Sanjida Yasmin is a poet, writer and an artist who lives in the Bronx, New York. She splits her time between the Long Island Business Institute, where she teaches English, and St. Dominic’s Home, where she provides therapy and finds inspiration for her work. Her poems have appeared in print and online journals, among them are Pink Panther Magazine, Peacock Journal, The Promethean, Nebo, Panoplyzine, Poetry in Performance and Anomaly. She earned her MFA degree from the City University of New York.

“Safe” by Karlo Sevilla

“Along the sidewalk,
always safest along the sidewalk,”
father used to say.
(A truck may swerve,
roll over the sidewalk
and pin you against
a lamppost…)
Still, always safest
along the sidewalk.

I wear my brand new pair
of Air Jordan while I walk
on the sidewalk.
(They’re affordable
and look and feel great
as the real deal.)

I’m safe as I stroll
with my shoes
on the sidewalk.

Karlo Sevilla is the author of “You” (Origami Poems Project, 2017). His poems have appeared or are forthcoming in Radius, Matter, Yellow Chair Review, Eunoia, Poetry24, The Ramingo’s Porch, Ariel Chart, In Between Hangovers, in the anthologies of Peacock Journal, Eternal Remedy, Riverfeet Press, and Azoth Khem Publishing, and elsewhere.

 

If You See Me Dancing by Jan Day

If you see me dancing don’t let me drive
he said back when he drank
till he could do the two-step with his eyes shut.
I followed like a blind woman
who lived by touch.

Last call we’d spin out the door
so dizzy we saw stars on saguaros
and coyotes in trucks. He sang their lament.
He knew it by heart.
I found the keys.

We drove without headlights until there was no road left.
It seemed like a lifetime dancing in the dark
from coast to coast and back again. Then we stayed home
till he dared to climb
the deep part of night alone.

It was like a cave with airless walls
where I searched for him. Only once did I hear
his shuffle on stone,
the scuff of a boot to a western song.
I can’t forgive him. Not now.
He knew I’d never learn to dance on my own.

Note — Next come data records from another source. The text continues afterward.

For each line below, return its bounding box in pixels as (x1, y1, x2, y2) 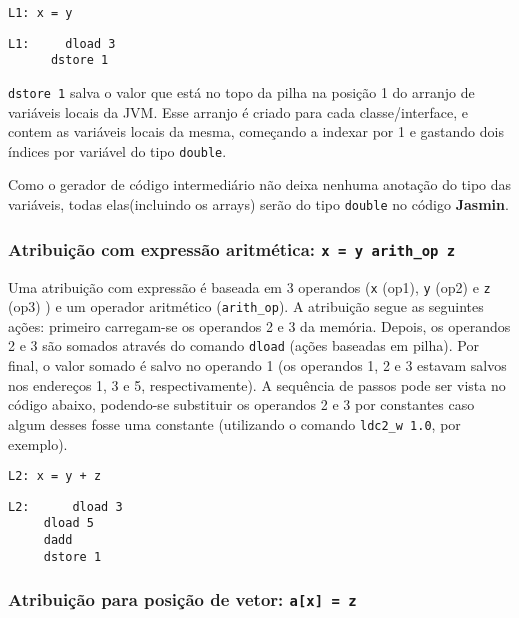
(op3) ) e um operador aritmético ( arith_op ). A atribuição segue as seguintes (8, 296, 484, 317)
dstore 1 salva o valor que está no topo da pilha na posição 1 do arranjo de (8, 81, 475, 102)
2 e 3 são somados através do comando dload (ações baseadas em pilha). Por (8, 335, 479, 356)
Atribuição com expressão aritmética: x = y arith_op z (8, 236, 456, 261)
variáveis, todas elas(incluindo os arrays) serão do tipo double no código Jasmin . (8, 194, 509, 215)
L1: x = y (8, 6, 73, 20)
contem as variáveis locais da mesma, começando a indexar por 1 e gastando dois (8, 121, 504, 142)
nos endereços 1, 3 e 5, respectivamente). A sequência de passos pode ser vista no (8, 374, 506, 395)

Jan Day says she is fortunate to live in interior Florida where water and light come together to create a lushness, not only of the earth but also of the imagination. She writes in several genres including fiction and plays and has written five children’s picture books published by Pelican Publishing.  Her poetry was most recently published in Peacock Journal. She resides in Okeechobee, Florida.